One Cause Is Your Minister

    One cause is to be sought in your minister. In Malachi 2:6 you will find a sweet description of a faithful and successful minister: “The law of truth was in his mouth, and iniquity was not found in his lips: he walked with Me in peace and equity, and did turn many away from iniquity.” This is what we should have done, but the furnace brings out the dross, and afflictions discover defects unknown before.

    O, that I could say with Paul – “that I have been with you at all seasons serving the Lord with all humility of mind, and with many tears. Ye are witnesses, and God also, how holily, and justly, and unblamably, we behaved ourselves among you that believe” (1 Thes, 2:10).

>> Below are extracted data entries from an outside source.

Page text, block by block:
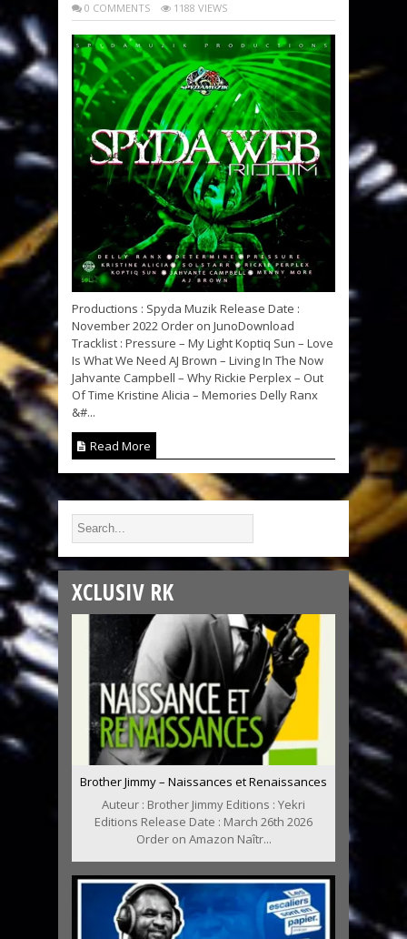
0 COMMENTS 1188 VIEWS
Productions : Spyda Muzik Release Date :
November 2022 Order on JunoDownload
Tracklist : Pressure – My Light Koptiq Sun – Love
Is What We Need AJ Brown – Living In The Now
Jahvante Campbell – Why Rickie Perplex – Out
Of Time Kristine Alicia – Memories Delly Ranx
&#...
Read More
XCLUSIV RK
Brother Jimmy – Naissances et Renaissances
Auteur : Brother Jimmy Editions : Yekri
Editions Release Date : March 26th 2026
Order on Amazon Naîtr...

    I am indeed amazed that the ministry of such a worm as I am should ever have been blessed among you at all; and I do this day bewail before God every sin in my heart and life that has kept back the light from your poor dark souls. O, you that can pray, pray that I may come back a holy minister – a shepherd not to lead the flock by the voice only, but to walk before them in the way of life.

    Looking back over my pulpit work, alas! I see innumerable deficiencies. I always prayed that I might “not keep back any thing that was profitable” – that I might not shun to declare the whole counsel of God – “that I might decrease and Christ increase.” Still, alas! alas! how dimly I have seen and set before you the “truth as it is in Jesus.” How coldly have I pleaded with you to “save yourselves from this untoward generation!”

    How many things I have known among you “besides Christ and Him crucified!” How often have I preached myself, and not the Saviour! How little I have “expounded to you in all the Scriptures the things concerning Jesus!”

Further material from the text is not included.